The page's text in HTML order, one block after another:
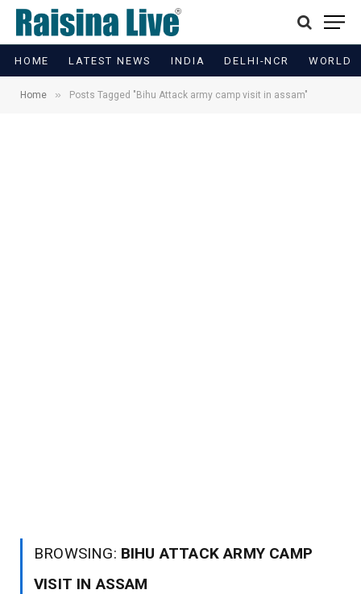
HOME LATEST NEWS INDIA DELHI-NCR WORLD
Home » Posts Tagged "Bihu Attack army camp visit in assam"
BROWSING: BIHU ATTACK ARMY CAMP
VISIT IN ASSAM
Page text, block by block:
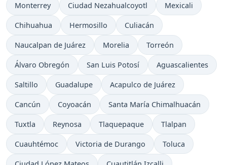
Monterrey Ciudad Nezahualcoyotl Mexicali
Chihuahua Hermosillo Culiacán
Naucalpan de Juárez Morelia Torreón
Álvaro Obregón San Luis Potosí Aguascalientes
Saltillo Guadalupe Acapulco de Juárez
Cancún Coyoacán Santa María Chimalhuacán
Tuxtla Reynosa Tlaquepaque Tlalpan
Cuauhtémoc Victoria de Durango Toluca
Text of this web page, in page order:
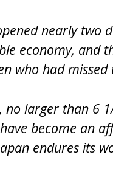
nearly two
economy, and
who had
no larger than 6
become an
endures its

* [Problem description] Your task is to quote exactly the lines from the one with "Page text, block" through the end of the material, both included, without reproducing any pictures.

* [Task answer]
Page text, block by block:
Monterrey Ciudad Nezahualcoyotl Mexicali
Chihuahua Hermosillo Culiacán
Naucalpan de Juárez Morelia Torreón
Álvaro Obregón San Luis Potosí Aguascalientes
Saltillo Guadalupe Acapulco de Juárez
Cancún Coyoacán Santa María Chimalhuacán
Tuxtla Reynosa Tlaquepaque Tlalpan
Cuauhtémoc Victoria de Durango Toluca
Text of this web page, in page order:
nearly two
economy, and
who had
no larger than 6
become an
endures its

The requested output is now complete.